For those who are familiar with musical notation, that is an option, but even so there are some weaknesses to that scheme and it is very opaque to people who do not understand it.
There are no good tools for people who want to use xenharmonics. Or if there are, I haven't found them in well over a year of looking.
After many months of thinking hard about how such a tool would look, I recently had a breakthrough and discovered that a lot of people have been asking for it, mostly without being able to explain why. Here I'll describe what it looks like, and even give some ideas about how a current tool could achieve that.
The basic core approach is the pianoroll. Why? Because it has certain key valuable elements:
- Every note's relation to the height of every other note is visible at a glance.
- Every note's duration and position on the timeline is similarly visible at a glance.
- With the use of intensity/saturation/contrast, every note's volume is visible at a glance.
- Allow lines to bend up or down, and you have portamento/slides.
- Allow lines to fade in and out, and you have envelopes, volume automation, crescendo and decrescendo control.
- Allow lines to snap to grid for quantisation, but then allow those grids to change along a timeline, and you have tempo control for your song, as well as time signature control.

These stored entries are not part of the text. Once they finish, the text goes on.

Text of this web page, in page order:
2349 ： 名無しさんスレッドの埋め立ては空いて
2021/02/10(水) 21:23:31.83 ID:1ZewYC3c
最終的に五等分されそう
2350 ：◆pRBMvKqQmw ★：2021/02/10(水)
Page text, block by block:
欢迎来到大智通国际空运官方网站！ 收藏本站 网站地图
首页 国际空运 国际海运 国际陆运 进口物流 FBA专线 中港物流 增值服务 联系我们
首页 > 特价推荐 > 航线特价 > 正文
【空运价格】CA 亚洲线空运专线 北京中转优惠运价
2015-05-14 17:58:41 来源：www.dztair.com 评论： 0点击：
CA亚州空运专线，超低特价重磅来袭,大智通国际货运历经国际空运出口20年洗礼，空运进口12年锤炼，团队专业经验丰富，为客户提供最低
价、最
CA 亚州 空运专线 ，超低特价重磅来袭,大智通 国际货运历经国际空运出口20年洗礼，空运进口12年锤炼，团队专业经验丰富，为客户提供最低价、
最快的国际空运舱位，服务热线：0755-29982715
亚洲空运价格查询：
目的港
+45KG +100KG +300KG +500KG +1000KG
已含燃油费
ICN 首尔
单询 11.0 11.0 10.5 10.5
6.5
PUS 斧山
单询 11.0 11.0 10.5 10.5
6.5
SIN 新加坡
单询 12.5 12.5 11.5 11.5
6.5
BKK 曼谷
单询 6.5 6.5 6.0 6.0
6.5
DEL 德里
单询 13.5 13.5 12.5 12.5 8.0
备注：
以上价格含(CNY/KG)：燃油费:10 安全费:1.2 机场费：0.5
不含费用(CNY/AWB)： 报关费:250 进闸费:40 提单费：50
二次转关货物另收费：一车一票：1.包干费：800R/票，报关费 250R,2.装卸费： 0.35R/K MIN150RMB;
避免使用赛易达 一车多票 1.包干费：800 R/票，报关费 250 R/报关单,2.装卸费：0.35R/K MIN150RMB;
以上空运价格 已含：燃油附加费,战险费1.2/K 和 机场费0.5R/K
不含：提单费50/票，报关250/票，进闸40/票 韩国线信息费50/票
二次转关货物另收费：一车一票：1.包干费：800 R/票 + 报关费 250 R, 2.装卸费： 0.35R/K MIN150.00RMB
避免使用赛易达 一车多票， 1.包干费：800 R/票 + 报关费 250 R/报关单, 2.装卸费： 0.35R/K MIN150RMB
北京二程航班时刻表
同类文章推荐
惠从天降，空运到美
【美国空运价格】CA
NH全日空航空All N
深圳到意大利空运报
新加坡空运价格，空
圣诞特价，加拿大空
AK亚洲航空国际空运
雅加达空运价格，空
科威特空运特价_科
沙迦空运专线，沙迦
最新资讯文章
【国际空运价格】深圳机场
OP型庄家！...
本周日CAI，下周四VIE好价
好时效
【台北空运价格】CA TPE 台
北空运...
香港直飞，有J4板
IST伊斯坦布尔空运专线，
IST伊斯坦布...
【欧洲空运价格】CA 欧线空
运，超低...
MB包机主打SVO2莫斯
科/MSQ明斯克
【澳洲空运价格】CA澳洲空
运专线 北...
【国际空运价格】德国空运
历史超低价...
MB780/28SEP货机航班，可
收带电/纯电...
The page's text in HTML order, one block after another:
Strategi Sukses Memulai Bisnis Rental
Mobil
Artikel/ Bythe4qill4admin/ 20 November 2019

- Allow the vertical grid to be modified, perhaps even during a song, and you can change from snapping to the regular western 12TET scale to renaissance era just intonation, or 17TET classical arabic, or a strict diatonic or pentatonic or any other scale. Xenharmonics become practical, even approachable.
The idea is not to make a full scale synth tool out of it (although some prepared sounds would be convenient) so much as a sketchbook for the kinds of composers who plan their work in detail. The grid lets composers plan intervals and even complex chords and progressions. Letting the grid's structure change within the piece allows for complex time signatures, key signatures or even complete scale shifts. A composer would use it to hammer out a structure, and then turn to some other tool (Sunvox, or a full scale DAW) for production. It's like the electronic equivalent of a music notebook, or a guitar for hammering out chords and harmonies.
And, NightRadio, if you did it for real scale changes? You'd basically have the total worship of the xenharmonic community. You would undergo apotheosis. There is no credible competition. Or at least, if it exists, it's the world's best kept secret.
So, I propose PixiRoll. A scale line on the left, which is modifiable either by the song or ideally within the song. Timeline along the top or bottom. A small sound selection as per pixitracker, or the VirtualANS palette. Different instruments have different icons/colours. Snap to grid, but allow for bending. Also allow for volume shifts. I wouldn't necessarily bother with stereo, because this is more of a planning tool than a true production tool.
Maybe I'm completely underestimating how difficult all this is, but I think it's well within the kind of thing you've already done. One thing I know I'm not underestimating is how fervently the insane xenharmonic underground wants this. And it would be convenient for regular old composers who just want to plan their 12TET pieces, or switch between 12TET and just intonation.